Quinn was under no illusions that he was the only man in the world who could save the day. He knew his old boss, Winfield Palmer, would have others working on some sort of coup, but it went against everything in his makeup to sit on the sidelines while others did the dirty work. He was built to run toward the sound of gunfire — and if this new airplane carried the sort of people he thought it did, he might get his chance to do just that.
He moved his left arm, feeling the familiar tightness in the long scar that ran diagonally along his ribs.
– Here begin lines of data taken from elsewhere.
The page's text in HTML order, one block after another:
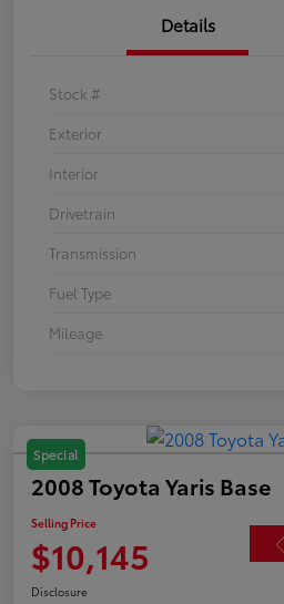
Details
Stock #
Exterior
Interior
Drivetrain
Transmission
Fuel Type
Mileage
Special
2008 Toyota Yaris Base
Selling Price
$10,145
Disclosure
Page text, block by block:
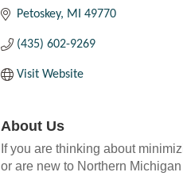
Petoskey MI 49770
(435) 602-9269
Visit Website
About Us
If you are thinking about
or are new to Northern
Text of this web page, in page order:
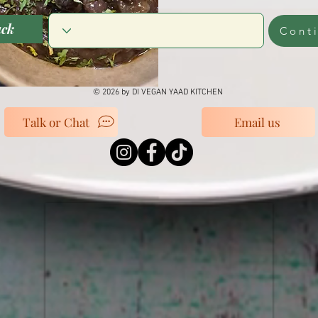
© 2026 by DI VEGAN YAAD KITCHEN
Talk or Chat Email us
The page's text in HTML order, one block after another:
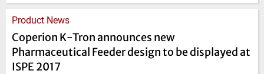
Product News
Coperion K-Tron announces new
Pharmaceutical Feeder design to be displayed at
ISPE 2017
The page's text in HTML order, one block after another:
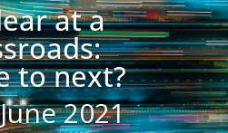
at a
to next?
2021
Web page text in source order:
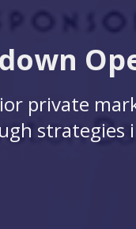
private
strategies
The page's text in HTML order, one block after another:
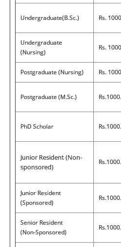
Undergraduate(B.Sc.) Rs.
Undergraduate
(Nursing)
Rs.
Postgraduate (Nursing) Rs.
Postgraduate (M.Sc.)
PhD Scholar
Junior Resident (Non-
sponsored)
Junior Resident
(Sponsored)
Senior Resident
(Non-Sponsored)
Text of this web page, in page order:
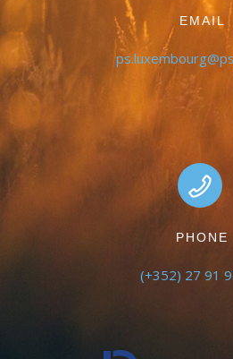
EMAIL
PHONE
(+352) 27 91
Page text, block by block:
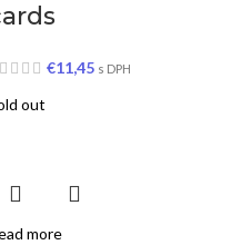
€11,45 s DPH
out
more
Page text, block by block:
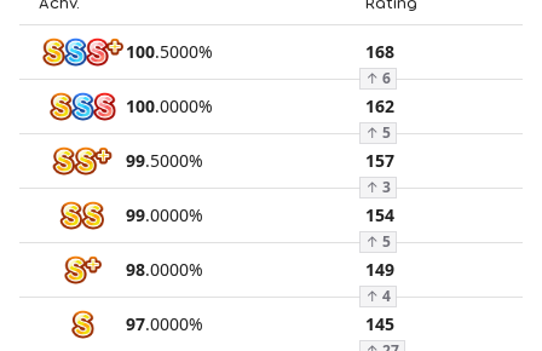
100.5000% 168
↑ 6
100.0000% 162
↑ 5
99.5000% 157
↑ 3
99.0000% 154
↑ 5
98.0000% 149
↑ 4
97.0000% 145
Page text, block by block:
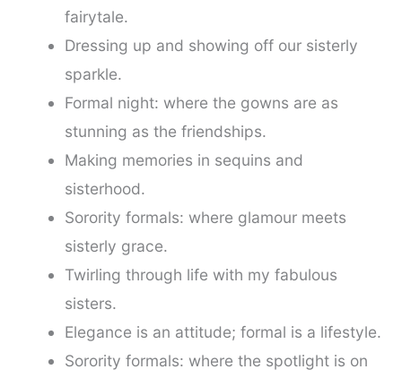
fairytale.
Dressing up and showing off our sisterly
sparkle.
Formal night: where the gowns are as
stunning as the friendships.
Making memories in sequins and
sisterhood.
Sorority formals: where glamour meets
sisterly grace.
Twirling through life with my fabulous
sisters.
Elegance is an attitude; formal is a lifestyle.
Sorority formals: where the spotlight is on

Considering that the wound had been made with a full-size Japanese sword, it was a wonder he was even able to stand. It was pink and raw and would be for many more weeks.
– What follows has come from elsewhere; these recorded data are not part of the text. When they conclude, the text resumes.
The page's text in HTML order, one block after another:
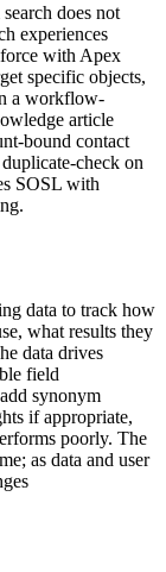
does not
experiences
with Apex
specific objects,
a workflow-
article
bound contact
check on
SOSL with
data to track how
what results they
data drives
field
synonym
if appropriate,
poorly. The
as data and user
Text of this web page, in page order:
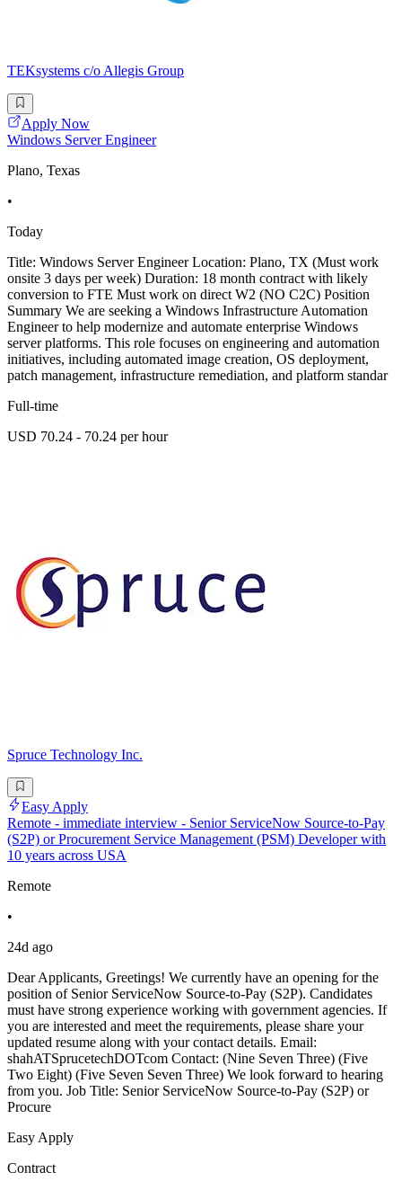
TEKsystems c/o Allegis Group
Apply Now
Windows Server Engineer
Plano, Texas
•
Today
Title: Windows Server Engineer Location: Plano, TX (Must work
onsite 3 days per week) Duration: 18 month contract with likely
conversion to FTE Must work on direct W2 (NO C2C) Position
Summary We are seeking a Windows Infrastructure Automation
Engineer to help modernize and automate enterprise Windows
server platforms. This role focuses on engineering and automation
initiatives, including automated image creation, OS deployment,
patch management, infrastructure remediation, and platform standar
Full-time
USD 70.24 - 70.24 per hour
Spruce Technology Inc.
Easy Apply
Remote - immediate interview - Senior ServiceNow Source-to-Pay
(S2P) or Procurement Service Management (PSM) Developer with
10 years across USA
Remote
•
24d ago
Dear Applicants, Greetings! We currently have an opening for the
position of Senior ServiceNow Source-to-Pay (S2P). Candidates
must have strong experience working with government agencies. If
you are interested and meet the requirements, please share your
updated resume along with your contact details. Email:
shahATSprucetechDOTcom Contact: (Nine Seven Three) (Five
Two Eight) (Five Seven Seven Three) We look forward to hearing
from you. Job Title: Senior ServiceNow Source-to-Pay (S2P) or
Procure
Easy Apply
Contract

Quinn peered through the line of fog at the willows that separated Mountain Village from the airstrip, flexing his hands against the steering wheel. He was still far from completely healed. It would be at least another month, maybe two, before he’d be back in true, fighting shape. But deep down, he hoped this unscheduled arrival would force his hand.
A chilly wind stiffened from upriver, prompting Quinn to pull his head down, turtlelike, into the collar of his bright orange float coat. He watched a milling crowd of villagers and other fishermen come in and out of view in the fog as he neared the processing plant. A half dozen skiffs crowded along the steep gravel bank, working their way forward when a spot opened up on the docks of the drab blue building where they could offload their catch. Even in the flat light, Quinn could see huge Chinook salmon — called “kings” by Alaskans — flashing silver-blue as they were passed from boats to waiting plastic tubs.
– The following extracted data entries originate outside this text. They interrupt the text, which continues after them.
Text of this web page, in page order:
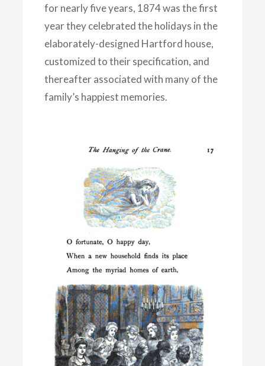
for nearly five years, 1874 was the first
year they celebrated the holidays in the
elaborately-designed Hartford house,
customized to their specification, and
thereafter associated with many of the
family’s happiest memories.
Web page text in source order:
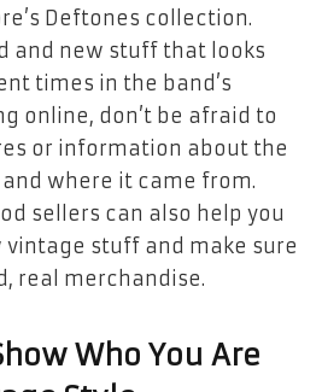
Deftones collection.
and new stuff that looks
times in the band’s
online, don’t be afraid to
or information about the
where it came from.
sellers can also help you
stuff and make sure
real merchandise.
Who You Are
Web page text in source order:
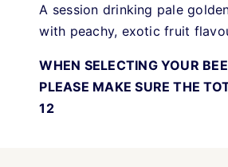
A session drinking pale
with peachy, exotic fruit
WHEN SELECTING YOUR
PLEASE MAKE SURE THE
12

Willing himself to relax, Quinn breathed in the sweet scent of fir and willow as they mingled with the odors of boat fuel and fish. He’d spent so much of his life in sandy, war-torn deserts that he couldn’t help but smile at the freshness of the Alaska bush. All but the closed-mouth grin and crow’s feet disappeared behind his beard.
He’d been little more than bandages and bones when he’d arrived in the village, wounded and sick, but five months of work and Perry’s good cooking had added nearly twenty pounds and a fresh outlook on life. Even with the added weight, the baggy float coat his friend had loaned him still swallowed Quinn up like a child wearing his daddy’s clothes. Far from the tactical colors he was used to, the combination life vest and raincoat was meant to facilitate a quick rescue if he fell overboard and into the bone-numbing water. Perry, the practical Eskimo that he was, reasoned that the water was so cold that the bright colors would aid more in body recovery than in saving anyone’s life.
Quinn’s rough-and-ready life in Air Force Special Operations as a combat rescue officer, and then later as a special agent with the Office of Special Investigations, or OSI, piled on top of the injuries he’d sustained from years of boxing and riding motorcycles to make him feel decades older than his thirty-seven years. A life of dangerous work and play had seen him endure hour upon hour of physical therapy. But hunting, hauling nets, lugging tubs of fish, and just living away from the clamoring city, had produced better results than any rehab he’d ever experienced. His movements were still slower — from one too many beatings. He’d lost some range of motion in his left arm, but an active winter of helping Ukka run traplines and bringing in moose, firewood, and fish worked wonders.